Foi um ano muito confuso. Tenho impressão que uma coisa que afetou toda a gente foi é um bocadinho a falta de objetivos ou falta de desígnio ou de rumo, que era uma coisa que nunca foi um problema para mim e, agora, é um bocado. Qualquer coisa de boa que uma pessoa tenha agora, agarra-a. Essencialmente tenho tentado pensar um dia de cada vez. É isso. Sobre o livro: quando uma pessoa lança qualquer coisa, há obviamente uma grande alegria, mas, ao mesmo tempo, há assim aquela coisa de 'já está e agora o que é que vou fazer?'; não sei o que é que vou fazer agora. Quando se está tanto tempo a trabalhar numa coisa coisa e, de repente, essa coisa já não dá para mudar, já não dá para fazer nada... Isto para dizer que: em boa verdade, dedico-me a várias coisas. Tenho a música como atividade principal, mas depois tenho uma paixão enorme pelo cinema e pela banda-desenhada. Calhou muito bem ter lançado o livro nesta altura [de pandemia], porque na música não há concertos, no cinema a grande maioria das rodagens que conheço foram adiadas, canceladas ou as pessoas têm que fazer testes dia sim, dia não. Na banda-desenhada tenho a enorme vantagem de os bonecos não terem de fazer testes à covid-19, portanto estão sempre disponíveis, posso juntar "multidões", é facílimo. E depois, também, há aquela grande vantagem que é: as pessoas podem ler nas suas casas, não têm que se deslocar ao cinema ou ao teatro. Portanto, a banda-desenhada é o mais seguro de todos os trabalhos em que me envolvo. Foi uma grande felicidade lançar o livro este ano.

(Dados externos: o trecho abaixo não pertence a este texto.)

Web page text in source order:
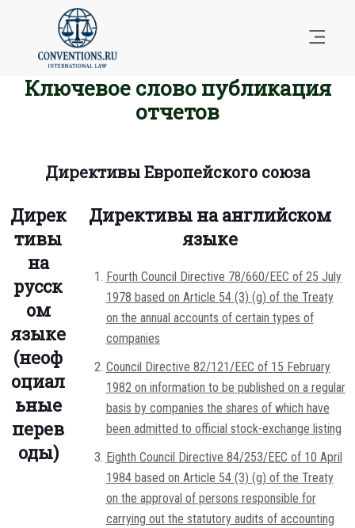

Que projetos tem para 2021, acreditando que haverá uma melhoria? Voltar ao cinema e às curtas-metragens, por exemplo?
Ora bem, o meu plano para 2021 é... fazer exatamente aquilo que tenho feito ao longo dos anos que é música, cinema e banda-desenhada. [Risos] Ainda não sei o que raio vai acontecer, mas alguma coisa há-de acontecer. E se não surgir a oportunidade, eu vou criá-la.